Было на месте настоящего города тогда поселеньице, где жили новгородцы, которое, может быть, и названия не имело. И вернулся непроходимыми лесами оттуда в Новгород какой-нибудь поселенец и рассказывает, как туда добраться.
— Волок да волок, волок да волок, а там и жилье. И невольно останется в памяти слушающего музыка слов, и безымянное жилье стало: — Вологда.
— Волок да волок…
Родился я в глухих Сямских лесах Вологодской губернии, где отец после окончания курса семинарии был помощником управляющего лесным имением графа Олсуфьева, а управляющим был черноморский казак Петро Иванович Усатый, в 40-х годах променявший кубанские плавни на леса севера и одновременно фамилию Усатый на Мусатов, так, по крайней мере, адресовали ему письма из барской конторы, между тем как на письмах с Кубани значилось Усатому. Его отец, запорожец, после разгрома Сечи в 1775 г. Екатериной ушел на Кубань, где обзавелся семейством и где вырос Петр Иванович, участвовавший в покорении Кавказа. С Кубани сюда он прибыл с женой и малолетней дочкой к Олсуфьеву, тоже участнику кавказских войн.
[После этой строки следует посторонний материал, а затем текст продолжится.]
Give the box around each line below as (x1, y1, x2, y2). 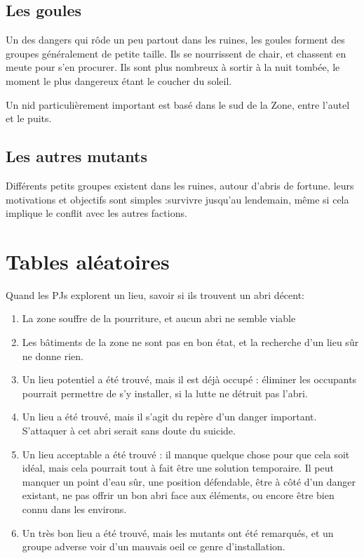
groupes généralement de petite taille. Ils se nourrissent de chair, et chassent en (6, 46, 346, 60)
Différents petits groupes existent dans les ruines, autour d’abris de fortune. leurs (6, 178, 354, 192)
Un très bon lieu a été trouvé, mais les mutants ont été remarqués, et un (22, 525, 334, 540)
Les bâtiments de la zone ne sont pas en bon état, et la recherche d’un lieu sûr (22, 335, 359, 350)
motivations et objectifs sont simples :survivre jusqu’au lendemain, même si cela (6, 192, 349, 206)
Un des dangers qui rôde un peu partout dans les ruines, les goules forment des (6, 32, 345, 47)
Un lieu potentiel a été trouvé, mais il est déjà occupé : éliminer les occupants (22, 372, 357, 387)
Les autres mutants (6, 145, 147, 167)

Отец мой, новгородец с Белоозера, через год после службы в имении женился на шестнадцатилетней дочери его Надежде Петровне.
Наша семья жила очень дружно. Отец и дед были завзятые охотники и рыболовы, первые медвежатники на всю округу, в одиночку с рогатиной ходили на медведя. Дед чуть не саженного роста, сухой, жилистый, носил всегда свою черкесскую косматую папаху и никогда никаких шуб, кроме лисьей, домоткацкого сукна чамарки и грубой свитки, которая была так широка, что ею можно было покрыть лошадь с ногами и головой.
Моя бабушка, Прасковья Борисовна, и моя мать, Надежда Петровна, сидя по вечерам за работой, причем мама вышивала, а бабушка плела кружева, пели казачьи песни, а мама иногда читала вслух Пушкина и Лермонтова. Она и сама писала стихи. У нее была сафьянная тетрадка со стихами, которую после ее кончины так и не нашли, а при жизни она ее никому не показывала и читала только, когда мы были втроем. Может быть, она сожгла ее во время болезни? Я хорошо помню одно из стихотворений про звездочку, которая упала с неба и погибла на земле.
Дед мой любил слушать Пушкина и особенно Рылеева, тетрадка со стихами которого, тогда запрещенными, была у отца с семинарских времен. Отец тоже часто читал нам вслух стихи, а дед, слушая Пушкина, говаривал, что Димитрий Самозванец был действительно запорожский казак и на престол его посадили запорожцы. Это он слышал от своих отца и деда и других стариков.